§ **Input material**:
■ ■ ■ ■ ■ ■ ■
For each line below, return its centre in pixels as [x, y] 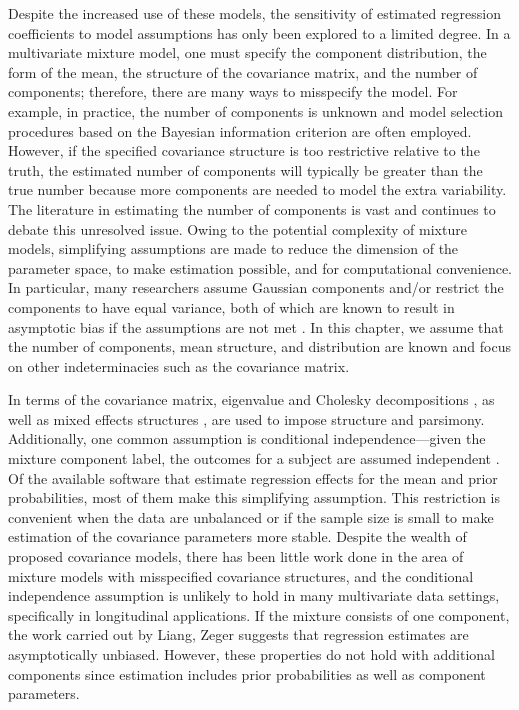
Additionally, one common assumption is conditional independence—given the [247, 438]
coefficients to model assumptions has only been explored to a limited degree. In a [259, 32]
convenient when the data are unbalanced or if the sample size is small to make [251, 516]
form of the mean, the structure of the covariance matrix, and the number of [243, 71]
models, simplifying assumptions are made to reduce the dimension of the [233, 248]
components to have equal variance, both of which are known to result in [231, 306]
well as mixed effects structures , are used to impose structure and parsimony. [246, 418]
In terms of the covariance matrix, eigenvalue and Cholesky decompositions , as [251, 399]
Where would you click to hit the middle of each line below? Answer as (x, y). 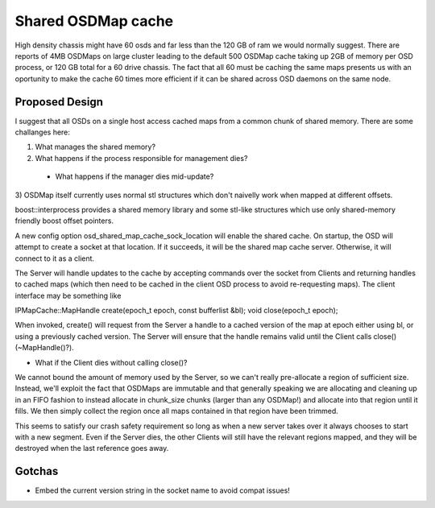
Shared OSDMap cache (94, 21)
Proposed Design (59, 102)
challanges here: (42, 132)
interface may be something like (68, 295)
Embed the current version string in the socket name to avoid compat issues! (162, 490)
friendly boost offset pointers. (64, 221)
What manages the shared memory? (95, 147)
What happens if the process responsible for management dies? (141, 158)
■ ■ ■ ■ ■ ■ ■
§ **What you need to do**:
A verbatim copy of every entry above, with no pictures, is the expected output.

§ **Written solution**:
For each line below, return its centre in pixels as [x, y] 
Additionally, one common assumption is conditional independence—given the [247, 438]
coefficients to model assumptions has only been explored to a limited degree. In a [259, 32]
convenient when the data are unbalanced or if the sample size is small to make [251, 516]
form of the mean, the structure of the covariance matrix, and the number of [243, 71]
models, simplifying assumptions are made to reduce the dimension of the [233, 248]
components to have equal variance, both of which are known to result in [231, 306]
well as mixed effects structures , are used to impose structure and parsimony. [246, 418]
In terms of the covariance matrix, eigenvalue and Cholesky decompositions , as [251, 399]
Where would you click to hit the middle of each line below? Answer as (x, y). 
Shared OSDMap cache (94, 21)
Proposed Design (59, 102)
challanges here: (42, 132)
interface may be something like (68, 295)
Embed the current version string in the socket name to avoid compat issues! (162, 490)
friendly boost offset pointers. (64, 221)
What manages the shared memory? (95, 147)
What happens if the process responsible for management dies? (141, 158)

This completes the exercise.